Property taxes are another cost of home ownership that new buyers don’t think about. Often in the thousands of dollars, the first bill comes as a shock to many. Depending on the condition of your home, it may be worth appealing the value of your property.

The property appraiser for your area doesn’t have time to assess each home’s value individually. Instead, they may make blanket assumptions that could make its value higher than it is.

On the other hand, appealing your valuation could backfire. If the appraiser concludes your property is more valuable than initially thought, your taxes will go up, not down.  

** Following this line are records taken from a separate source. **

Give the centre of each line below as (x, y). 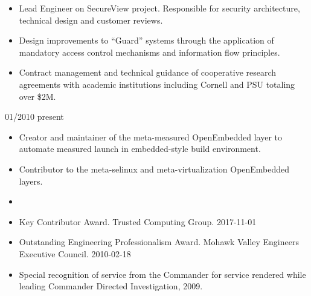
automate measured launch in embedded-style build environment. (140, 149)
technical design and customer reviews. (91, 20)
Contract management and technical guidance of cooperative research (148, 72)
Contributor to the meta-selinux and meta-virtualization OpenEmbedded (154, 169)
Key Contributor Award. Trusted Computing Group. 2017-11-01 (138, 221)
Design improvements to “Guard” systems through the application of (146, 40)
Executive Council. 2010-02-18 (75, 253)
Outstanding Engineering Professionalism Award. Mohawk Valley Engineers (159, 242)

(8) Find cheaper homeowner’s insurance

Often, when you buy a new home, a default homeowner’s insurance policy is included. Like any industry, though, prices vary from one company to the next. Shopping around for rates, bundling it your auto insurance, and hardening your home against disaster are all ways to lower your monthly premium.  

via Fresh Home

(9) Make extra payments each month

Just got a raise at work? Take a portion and add it to your monthly mortgage payment. Let’s say you have a mortgage balance of $200,000. By tossing $200 extra dollars on a monthly payment of $800, you’ll shave about two years off your term. Not bad for a small adjustment!

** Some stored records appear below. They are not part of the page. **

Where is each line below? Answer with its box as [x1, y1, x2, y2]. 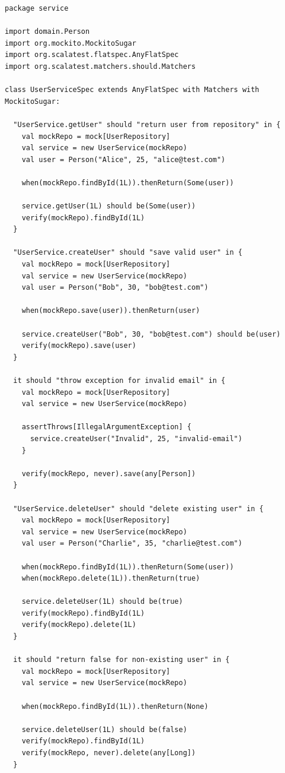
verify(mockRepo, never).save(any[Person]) [21, 469, 196, 478]
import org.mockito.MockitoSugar [5, 39, 136, 47]
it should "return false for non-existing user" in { [13, 655, 230, 664]
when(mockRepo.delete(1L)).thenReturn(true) [21, 574, 200, 583]
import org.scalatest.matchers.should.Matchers [5, 62, 196, 71]
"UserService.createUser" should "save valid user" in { [13, 248, 242, 257]
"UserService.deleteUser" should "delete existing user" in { [13, 504, 264, 513]
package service [5, 4, 69, 12]

(10) Install a programmable thermostat

During summer or winter, it can be easy to jack the A/C or the furnace. However, it’s also easy to forget to turn it down when we head to bed or off to work. A programmable thermostat fixes these issues – by setting temperatures for when you’re awake, asleep, or away from home, you won’t have to worry about touching it again.

What temperatures should you set? In winter, 68-72°F when you’re awake, and 62-66°F when you’re asleep/working is the ideal range. In summer, setting the A/C at 78°F will keep most comfortable, while 88°F will prevent your home from becoming too stifling while you’re at work.